* Work required
Copy all the records exactly, but keep the pictures out of your version.

* Provided records
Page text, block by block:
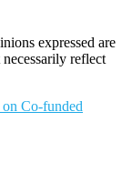
expressed are
reflect
on Co-funded
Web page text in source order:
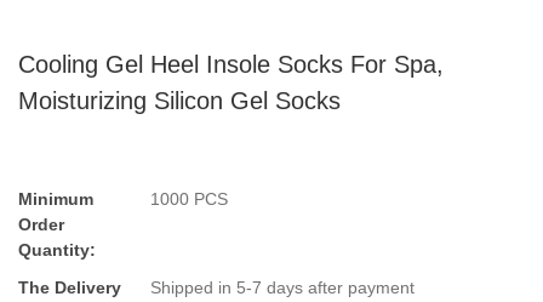
Cooling Gel Heel Insole Socks For Spa,
Moisturizing Silicon Gel Socks
Minimum
Order
Quantity:
1000 PCS
The Delivery
Shipped in 5-7 days after payment
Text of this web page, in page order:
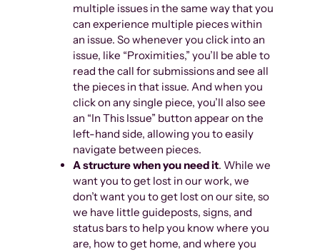
multiple issues in the same way that you
can experience multiple pieces within
an issue. So whenever you click into an
issue, like “Proximities,” you’ll be able to
read the call for submissions and see all
the pieces in that issue. And when you
click on any single piece, you’ll also see
an “In This Issue” button appear on the
left-hand side, allowing you to easily
navigate between pieces.
A structure when you need it. While we
want you to get lost in our work, we
don’t want you to get lost on our site, so
we have little guideposts, signs, and
status bars to help you know where you
are, how to get home, and where you
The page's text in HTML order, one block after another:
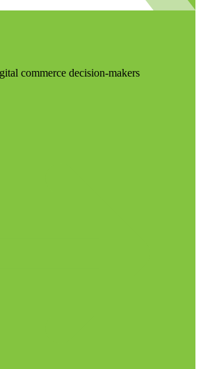
commerce decision-makers
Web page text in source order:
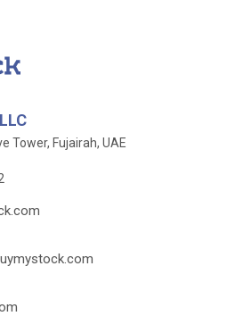
Tower, Fujairah, UAE
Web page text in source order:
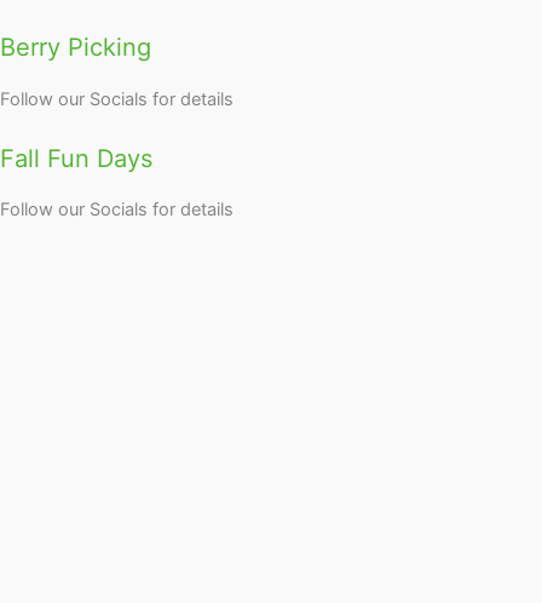
Berry Picking
Follow our Socials for details
Fall Fun Days
Follow our Socials for details
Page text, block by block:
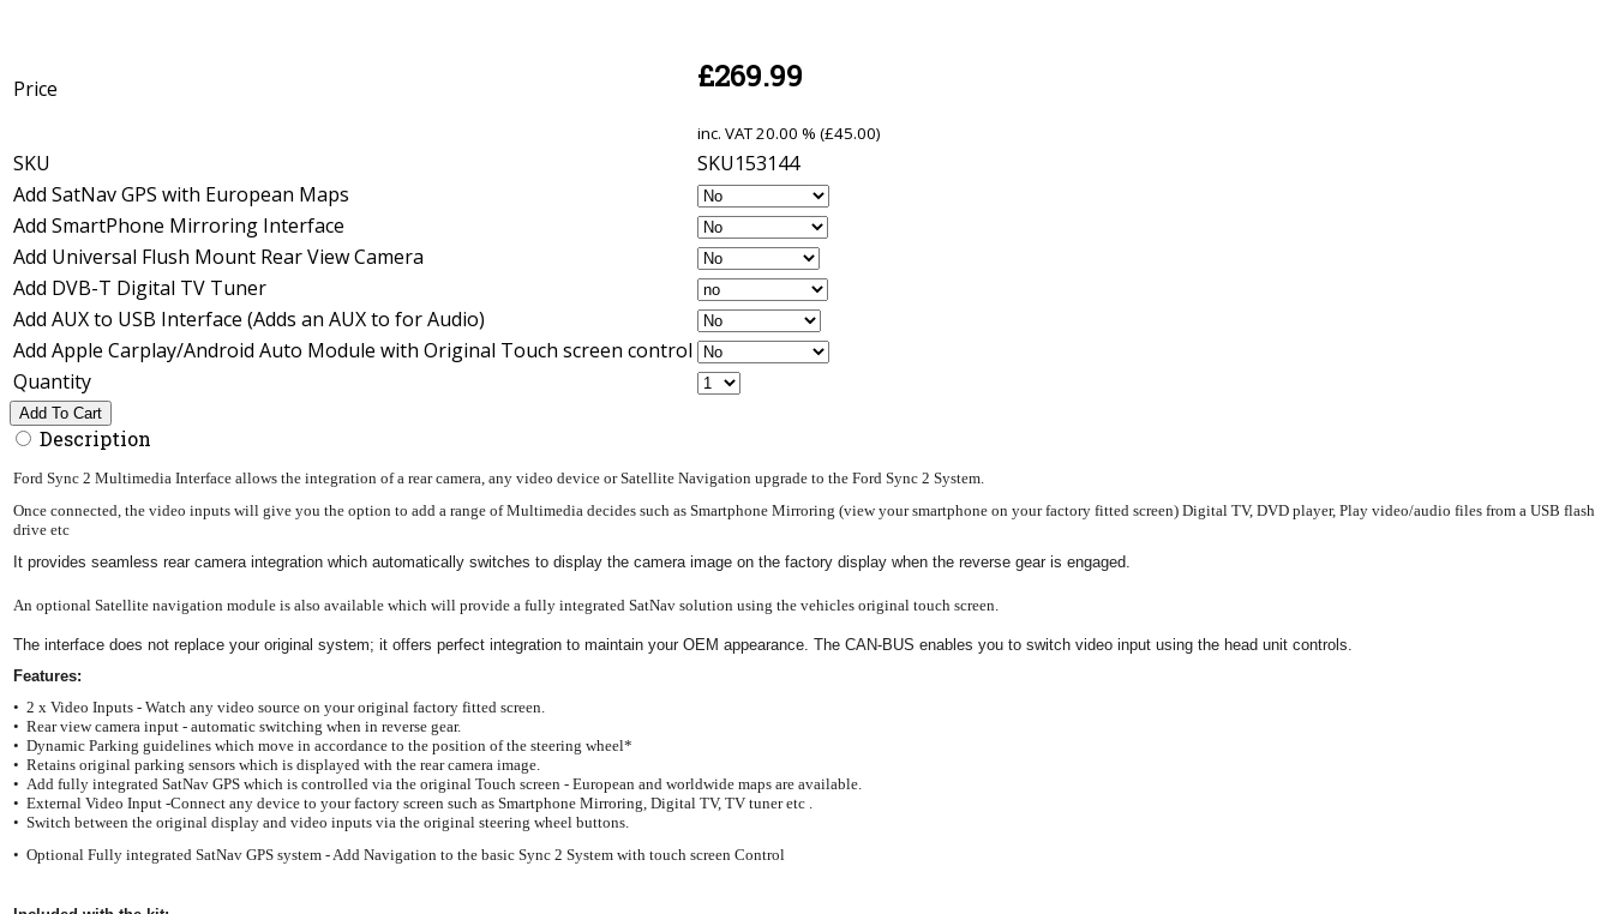
Price £269.99
inc. VAT20.00 % (£45.00)
SKU
SKU153144
Add SatNav GPS with European Maps
Add SmartPhone Mirroring Interface
Add Universal Flush Mount Rear View Camera
Add DVB-T Digital TV Tuner
Add AUX to USB Interface (Adds an AUX to for Audio)
Add Apple Carplay/Android Auto Module with Original Touch screen control
Quantity
Add To Cart
Description
Ford Sync 2 Multimedia Interface allows the integration of a rear camera, any video device or Satellite Navigation upgrade to the Ford Sync 2 System.
Once connected, the video inputs will give you the option to add a range of Multimedia decides such as Smartphone Mirroring (view your smartphone on your factory fitted screen) Digital TV, DVD player, Play video/audio files from a USB flash
drive etc
It provides seamless rear camera integration which automatically switches to display the camera image on the factory display when the reverse gear is engaged.
An optional Satellite navigation module is also available which will provide a fully integrated SatNav solution using the vehicles original touch screen.
The interface does not replace your original system; it offers perfect integration to maintain your OEM appearance. The CAN-BUS enables you to switch video input using the head unit controls.
Features:
• 2 x Video Inputs - Watch any video source on your original factory fitted screen.
• Rear view camera input - automatic switching when in reverse gear.
• Dynamic Parking guidelines which move in accordance to the position of the steering wheel*
• Retains original parking sensors which is displayed with the rear camera image.
• Add fully integrated SatNav GPS which is controlled via the original Touch screen - European and worldwide maps are available.
• External Video Input -Connect any device to your factory screen such as Smartphone Mirroring, Digital TV, TV tuner etc .
• Switch between the original display and video inputs via the original steering wheel buttons.
• Optional Fully integrated SatNav GPS system - Add Navigation to the basic Sync 2 System with touch screen Control
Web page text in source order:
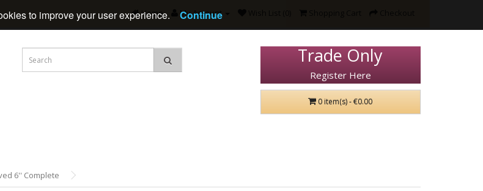
Home My Account
Trade Only
Register Here
0 item(s) - €0.00
6'' Complete
to improve your user experience. Continue
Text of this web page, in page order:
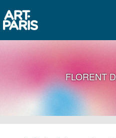
FLORENT
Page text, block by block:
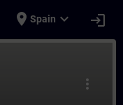
place Spain expand_more login
more_vert
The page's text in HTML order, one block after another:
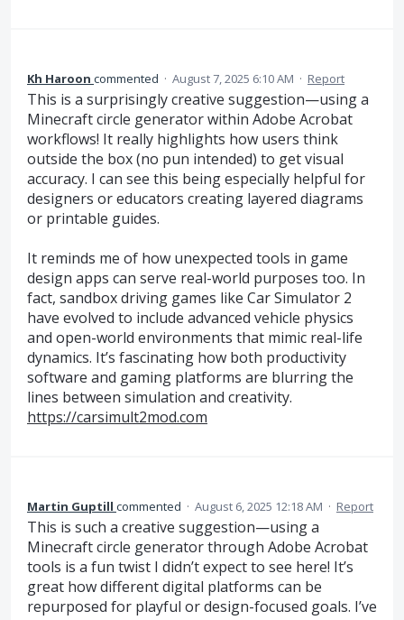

* Response
Page text, block by block:
expressed are
reflect
on Co-funded
Web page text in source order:
Cooling Gel Heel Insole Socks For Spa,
Moisturizing Silicon Gel Socks
Minimum
Order
Quantity:
1000 PCS
The Delivery
Shipped in 5-7 days after payment
Text of this web page, in page order:
multiple issues in the same way that you
can experience multiple pieces within
an issue. So whenever you click into an
issue, like “Proximities,” you’ll be able to
read the call for submissions and see all
the pieces in that issue. And when you
click on any single piece, you’ll also see
an “In This Issue” button appear on the
left-hand side, allowing you to easily
navigate between pieces.
A structure when you need it. While we
want you to get lost in our work, we
don’t want you to get lost on our site, so
we have little guideposts, signs, and
status bars to help you know where you
are, how to get home, and where you
The page's text in HTML order, one block after another:
commerce decision-makers
Web page text in source order:
Tower, Fujairah, UAE
Web page text in source order:
Berry Picking
Follow our Socials for details
Fall Fun Days
Follow our Socials for details
Page text, block by block:
Price £269.99
inc. VAT20.00 % (£45.00)
SKU
SKU153144
Add SatNav GPS with European Maps
Add SmartPhone Mirroring Interface
Add Universal Flush Mount Rear View Camera
Add DVB-T Digital TV Tuner
Add AUX to USB Interface (Adds an AUX to for Audio)
Add Apple Carplay/Android Auto Module with Original Touch screen control
Quantity
Add To Cart
Description
Ford Sync 2 Multimedia Interface allows the integration of a rear camera, any video device or Satellite Navigation upgrade to the Ford Sync 2 System.
Once connected, the video inputs will give you the option to add a range of Multimedia decides such as Smartphone Mirroring (view your smartphone on your factory fitted screen) Digital TV, DVD player, Play video/audio files from a USB flash
drive etc
It provides seamless rear camera integration which automatically switches to display the camera image on the factory display when the reverse gear is engaged.
An optional Satellite navigation module is also available which will provide a fully integrated SatNav solution using the vehicles original touch screen.
The interface does not replace your original system; it offers perfect integration to maintain your OEM appearance. The CAN-BUS enables you to switch video input using the head unit controls.
Features:
• 2 x Video Inputs - Watch any video source on your original factory fitted screen.
• Rear view camera input - automatic switching when in reverse gear.
• Dynamic Parking guidelines which move in accordance to the position of the steering wheel*
• Retains original parking sensors which is displayed with the rear camera image.
• Add fully integrated SatNav GPS which is controlled via the original Touch screen - European and worldwide maps are available.
• External Video Input -Connect any device to your factory screen such as Smartphone Mirroring, Digital TV, TV tuner etc .
• Switch between the original display and video inputs via the original steering wheel buttons.
• Optional Fully integrated SatNav GPS system - Add Navigation to the basic Sync 2 System with touch screen Control
Web page text in source order:
Home My Account
Trade Only
Register Here
0 item(s) - €0.00
6'' Complete
to improve your user experience. Continue
Text of this web page, in page order:
FLORENT
Page text, block by block:
place Spain expand_more login
more_vert
The page's text in HTML order, one block after another:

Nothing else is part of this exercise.